This is not to say that atheists have a more complex neural system than believers - and it doesn't explain why they tend to be better-looking and make superior lovers - but it does suggest that they use their grey matter more.        

The theory put forward by Edward Dutton and Dimitri Van der Linden - the so-called Intelligence-Mismatch Association Model - attempts to explain why numerous studies over recent decades have consistently found a significant negative relation between intelligence and religiosity. It would make sense, say the authors, if faith is considered an evolved domain and intelligence the ability to transcend primitive instincts and to think in a rational manner that allows us to problem solve and freely develop our curiosity without falling to our knees and calling upon deities.  

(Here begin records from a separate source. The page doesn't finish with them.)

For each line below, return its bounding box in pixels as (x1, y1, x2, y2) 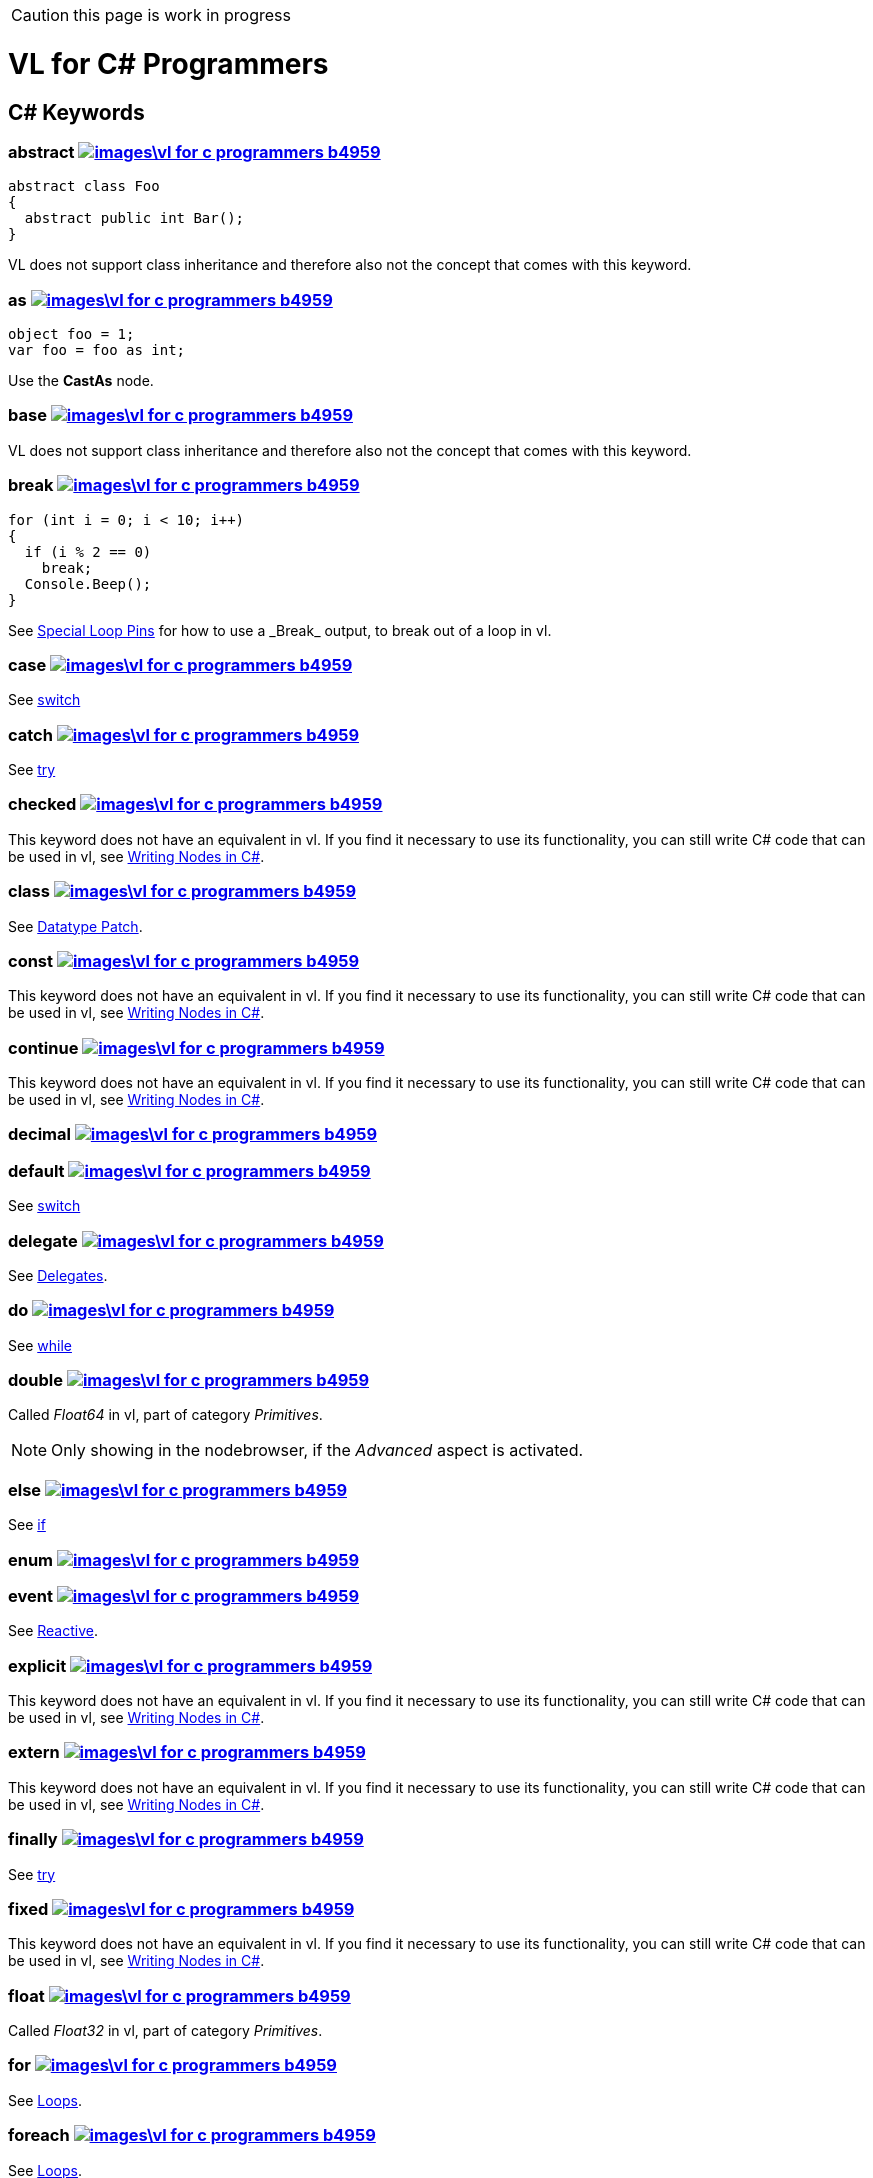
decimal (8, 1124, 71, 1145)
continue (8, 1037, 79, 1058)
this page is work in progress (73, 5, 291, 25)
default (8, 1160, 65, 1181)
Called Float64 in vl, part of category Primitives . (8, 1406, 323, 1424)
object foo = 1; (8, 326, 135, 343)
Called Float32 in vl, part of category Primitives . (8, 2022, 323, 2040)
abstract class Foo (8, 178, 160, 195)
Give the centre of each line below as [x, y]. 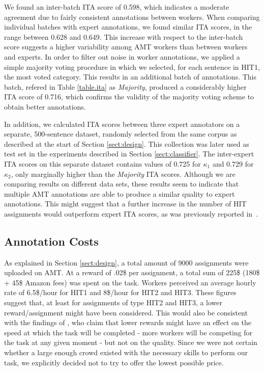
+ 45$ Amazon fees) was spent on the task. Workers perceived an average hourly [130, 282]
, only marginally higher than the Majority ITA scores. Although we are [123, 174]
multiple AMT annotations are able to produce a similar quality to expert [120, 193]
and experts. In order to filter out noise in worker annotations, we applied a [122, 56]
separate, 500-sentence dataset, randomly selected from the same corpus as [121, 134]
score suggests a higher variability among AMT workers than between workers [126, 47]
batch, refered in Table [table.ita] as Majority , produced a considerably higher [125, 86]
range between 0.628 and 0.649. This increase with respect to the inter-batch [124, 36]
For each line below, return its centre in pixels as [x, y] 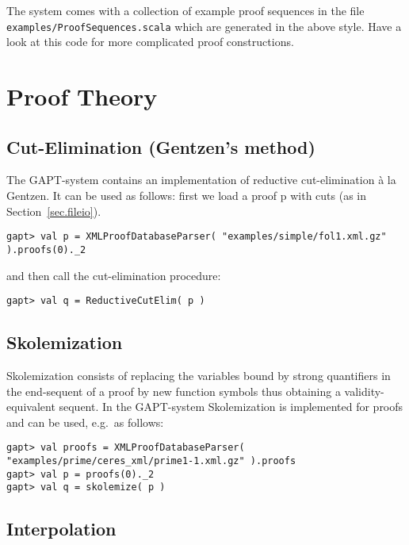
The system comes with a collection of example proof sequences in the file [185, 10]
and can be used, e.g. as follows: [85, 422]
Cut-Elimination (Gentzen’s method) [161, 146]
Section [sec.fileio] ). [54, 211]
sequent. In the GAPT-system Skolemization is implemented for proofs [231, 407]
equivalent [31, 407]
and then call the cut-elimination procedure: [114, 275]
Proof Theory [82, 96]
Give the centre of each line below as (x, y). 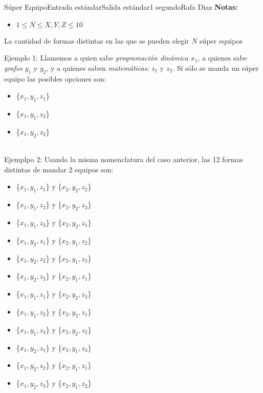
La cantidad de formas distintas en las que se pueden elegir (97, 40)
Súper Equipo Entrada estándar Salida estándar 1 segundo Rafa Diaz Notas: (121, 7)
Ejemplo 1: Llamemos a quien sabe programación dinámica (96, 58)
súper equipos (221, 40)
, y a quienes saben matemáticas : (98, 67)
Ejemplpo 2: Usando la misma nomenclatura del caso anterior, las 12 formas (124, 159)
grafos (13, 67)
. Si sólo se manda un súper (216, 67)
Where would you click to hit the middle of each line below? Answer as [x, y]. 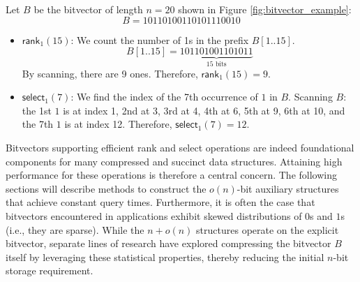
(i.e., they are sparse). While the [75, 229]
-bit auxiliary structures [288, 188]
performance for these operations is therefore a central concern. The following [171, 175]
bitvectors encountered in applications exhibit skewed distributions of [154, 215]
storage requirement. [50, 270]
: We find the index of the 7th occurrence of [164, 97]
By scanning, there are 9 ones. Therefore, [110, 73]
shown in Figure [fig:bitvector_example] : [265, 9]
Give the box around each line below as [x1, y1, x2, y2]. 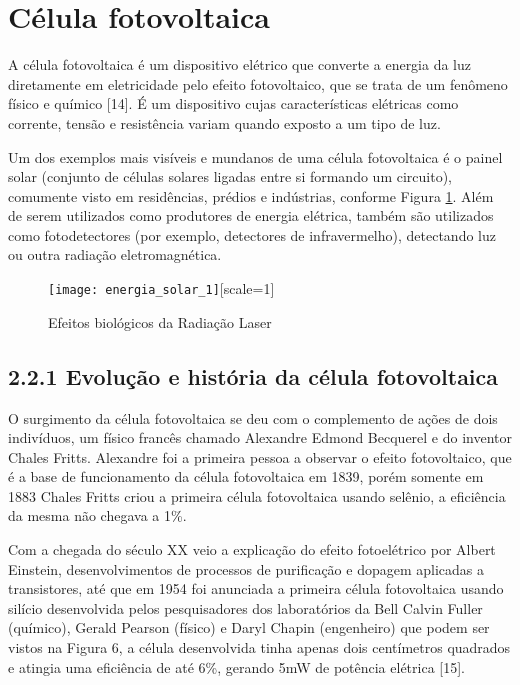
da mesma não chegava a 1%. [8, 505, 187, 526]
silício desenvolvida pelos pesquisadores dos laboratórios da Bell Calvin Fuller [8, 597, 483, 618]
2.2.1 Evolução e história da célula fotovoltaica [8, 360, 499, 391]
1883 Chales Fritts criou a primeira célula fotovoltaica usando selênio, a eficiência [8, 485, 506, 506]
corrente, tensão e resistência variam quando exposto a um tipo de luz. [8, 112, 441, 133]
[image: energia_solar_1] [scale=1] [48, 278, 275, 299]
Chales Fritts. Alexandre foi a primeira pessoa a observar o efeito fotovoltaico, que [8, 446, 512, 467]
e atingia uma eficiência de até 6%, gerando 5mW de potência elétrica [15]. [8, 656, 465, 677]
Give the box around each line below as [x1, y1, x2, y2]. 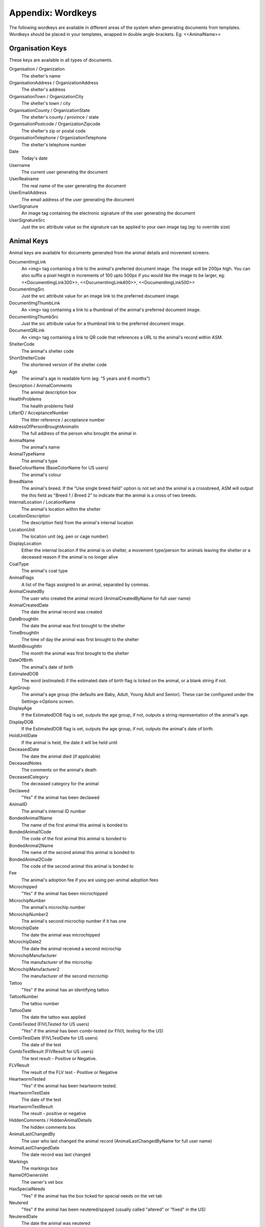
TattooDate [9, 1008, 32, 1014]
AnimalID [9, 801, 27, 807]
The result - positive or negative [21, 1110, 86, 1116]
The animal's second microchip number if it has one [21, 918, 127, 924]
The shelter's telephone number [21, 141, 86, 147]
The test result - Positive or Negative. [21, 1055, 97, 1061]
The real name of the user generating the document [21, 183, 126, 188]
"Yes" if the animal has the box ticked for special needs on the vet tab [21, 1193, 162, 1199]
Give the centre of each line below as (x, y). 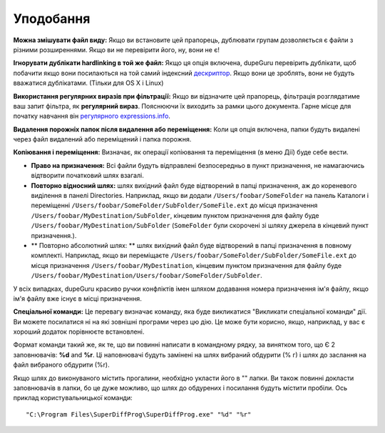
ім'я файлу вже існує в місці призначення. (77, 298)
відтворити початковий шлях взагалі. (87, 176)
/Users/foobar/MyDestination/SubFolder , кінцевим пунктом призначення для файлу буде (175, 215)
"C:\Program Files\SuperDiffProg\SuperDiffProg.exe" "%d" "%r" (139, 414)
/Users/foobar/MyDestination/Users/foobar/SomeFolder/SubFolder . (147, 276)
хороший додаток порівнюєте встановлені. (79, 332)
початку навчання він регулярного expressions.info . (92, 116)
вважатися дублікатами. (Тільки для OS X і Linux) (88, 83)
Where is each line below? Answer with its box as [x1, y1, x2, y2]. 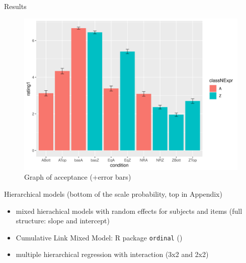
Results [4, 1, 27, 11]
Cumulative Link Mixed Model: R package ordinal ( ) [16, 232, 183, 242]
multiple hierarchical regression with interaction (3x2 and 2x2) [16, 249, 209, 259]
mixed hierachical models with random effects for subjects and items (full [16, 205, 242, 216]
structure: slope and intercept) [16, 215, 110, 226]
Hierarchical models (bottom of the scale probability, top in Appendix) [4, 189, 222, 199]
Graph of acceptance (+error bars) [24, 172, 131, 182]
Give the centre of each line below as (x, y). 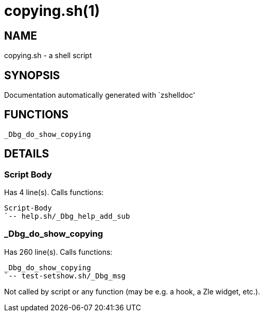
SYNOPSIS (32, 75)
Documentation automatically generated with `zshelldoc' (100, 95)
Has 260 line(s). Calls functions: (58, 252)
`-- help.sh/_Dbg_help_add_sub (67, 216)
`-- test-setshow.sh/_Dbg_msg (65, 276)
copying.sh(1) (52, 11)
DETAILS (27, 154)
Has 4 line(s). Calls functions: (54, 192)
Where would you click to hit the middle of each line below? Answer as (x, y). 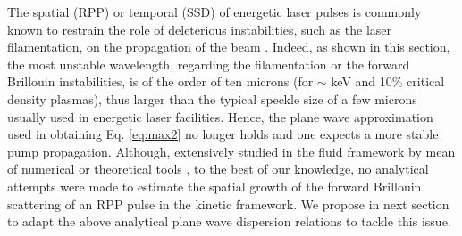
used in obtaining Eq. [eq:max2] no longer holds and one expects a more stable (223, 134)
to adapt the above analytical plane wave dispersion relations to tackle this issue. (229, 221)
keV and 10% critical (388, 81)
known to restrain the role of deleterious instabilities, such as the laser (200, 29)
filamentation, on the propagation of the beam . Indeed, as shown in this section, (229, 47)
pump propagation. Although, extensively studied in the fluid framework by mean (231, 151)
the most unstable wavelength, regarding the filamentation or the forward (209, 64)
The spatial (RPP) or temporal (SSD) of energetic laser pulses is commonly (214, 12)
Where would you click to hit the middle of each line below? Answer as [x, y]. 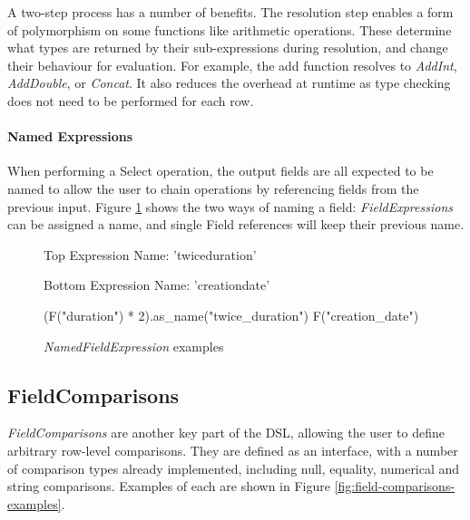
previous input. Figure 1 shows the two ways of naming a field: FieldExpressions [230, 206]
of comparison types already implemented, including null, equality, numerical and [234, 468]
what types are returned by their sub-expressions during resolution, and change [228, 48]
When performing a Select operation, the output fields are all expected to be [220, 171]
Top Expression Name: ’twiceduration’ [150, 254]
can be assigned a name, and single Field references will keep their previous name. [236, 224]
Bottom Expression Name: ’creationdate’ [157, 285]
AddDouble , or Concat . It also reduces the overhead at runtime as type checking [229, 83]
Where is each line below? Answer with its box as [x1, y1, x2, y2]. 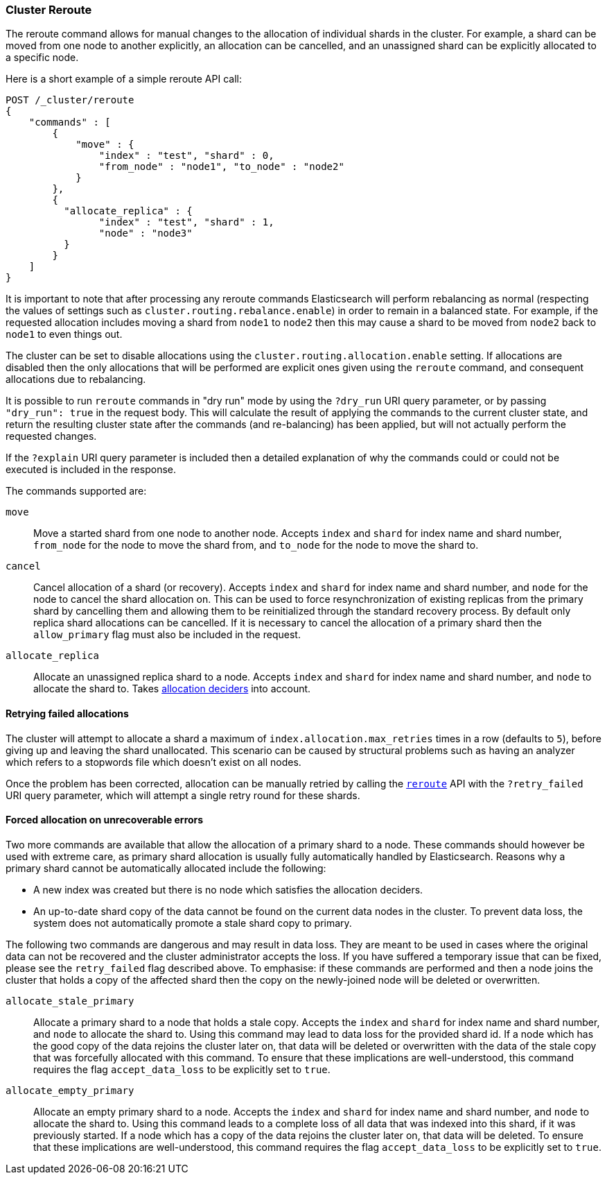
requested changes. [6, 430, 97, 443]
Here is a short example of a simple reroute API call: [6, 73, 242, 85]
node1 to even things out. [6, 328, 123, 341]
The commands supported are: [6, 485, 147, 497]
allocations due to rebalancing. [6, 373, 146, 386]
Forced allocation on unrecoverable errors [6, 814, 204, 826]
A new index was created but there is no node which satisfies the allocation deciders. [33, 883, 423, 896]
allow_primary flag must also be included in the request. [33, 629, 301, 641]
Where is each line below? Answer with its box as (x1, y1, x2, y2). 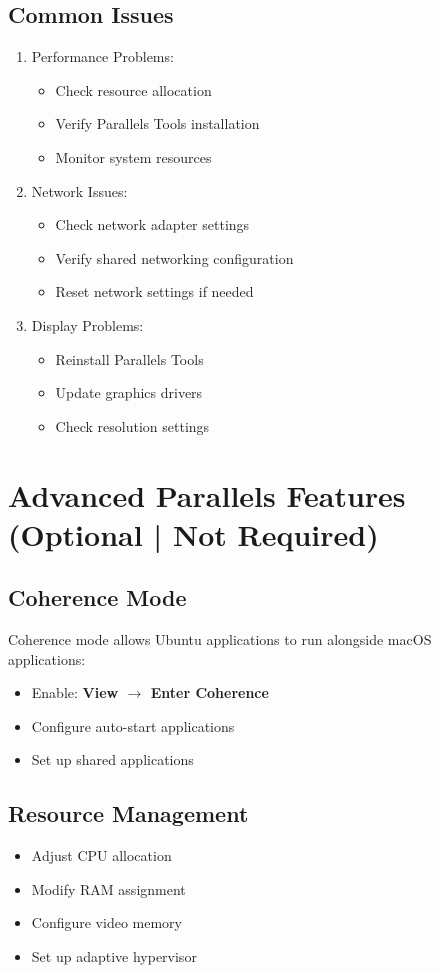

However, although advantageous in many ways, evolution in no way ensures the survival of intelligence. Indeed, whereas smart individuals have successfully curtailed their fertility, peoples who still instinctively believe in a god have maintained high rates of reproduction. Thus, whilst atheists have plenty of ideas, true believers have lots of children.   

Partly, this is because the latter reject contraception on theo-superstitious grounds. But it's also because a people who still believe in a god ultimately still believe in themselves and in their right both to sacrifice and to breed. One might say they venerate their deities and express their will to power by exercising their loins, rather than their minds (and are often encouraged to do so as a religious duty).

This being the case, as a godless and childless Nietzschean one also has legitimate concerns for the future ...


See: Dutton, E. and Van der Linden, D.; 'Why is Intelligence Negatively Associated with Religiousness?', in Evolutionary Psychological Science (2017).